En estas circunstancias —y al celebrarse hoy 8 de diciembre la magna festividad religiosa de la Virgen María— es oportuno recordar las reflexiones profundas de Pablo Antonio Cuadra (PAC) sobre las relaciones de la religión, y sobre todo del cristianismo, con la política.

“La relación Iglesia-Política” —escribió PAC en un ensayo titulado La paradoja de Cristo ante la política—, “es una relación paradojal. Es paradojal porque Jesús renuncia a convertir su misión mesiánica en misión política, pero a través de esa renuncia va al corazón mismo de lo político, revolucionándolo”.

Agrega PAC que “Jesús jamás permitió que se le confundiera con un líder político; ni aceptó que se le proclamara rey o caudillo; ni aceptó, sino que destruyó, el mito judío del Mesías-liberador-político de Israel”.

“Si embargo —sigue diciendo Pablo Antonio Cuadra, quien el próximo 2 de enero cumplirá 16 años de fallecido—, cuando analizamos el proceso de su muerte, nos encontramos que las fuerzas que se confabulan contra Él hasta matarlo, son todas políticas: la política teocrática de los fariseos (el Poder transformado en religión); la política populista de los saduceos (el Poder aferrado a los privilegios); la política legalista de los escribas (el Poder apegado a la letra y no al espíritu del derecho); la política de los herodianos (la corrupción y venalidad del Poder bajo apariencia de dignidad e independencia); la política imperialista de Roma (el Poder-potencia); y la política rebelde y guerrillera de los zelotes (la rebelión contra el Poder establecido). Todos esos poderes consideran a Jesús enemigo”, señala PAC.

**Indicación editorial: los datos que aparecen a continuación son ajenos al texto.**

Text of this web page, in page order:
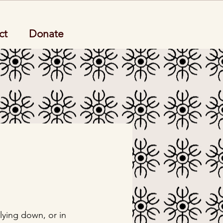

“Al Poder que olvida que la política es una relación (una relación de fraternidad humana), Cristo le recuerda la preeminencia de los pobres y la primacía de la liberación de los oprimidos. Al Poder que proclama la política como totalidad (es decir, al absolutismo o totalitarismo en todas sus formas partidarias o estatales), Cristo opone la proclamación de la dignidad suprema del hombre hijo de Dios”, reflexiona el eminente y bien recordado intelectual nicaragüense.

Las reflexiones de PAC no dejan lugar para confundirse ni dejarse engañar. Como si estuviera vivo y observando la intención totalitaria de politizar el culto sagrado de la Virgen María, Pablo Antonio Cuadra advierte con certeza que “la política no puede divinizarse, el poder político no puede invadir ni interferir la esfera de Dios en el hombre”.

Lo que es de Dios no puede desbordarse sobre el terreno del César ni el César puede invadir la libertad ni conculcar la justicia, sostiene PAC. Y concluye con la sentencia de que: “Cristo traza al cristiano una obligación: con el hombre. Y una libertad: con la política”.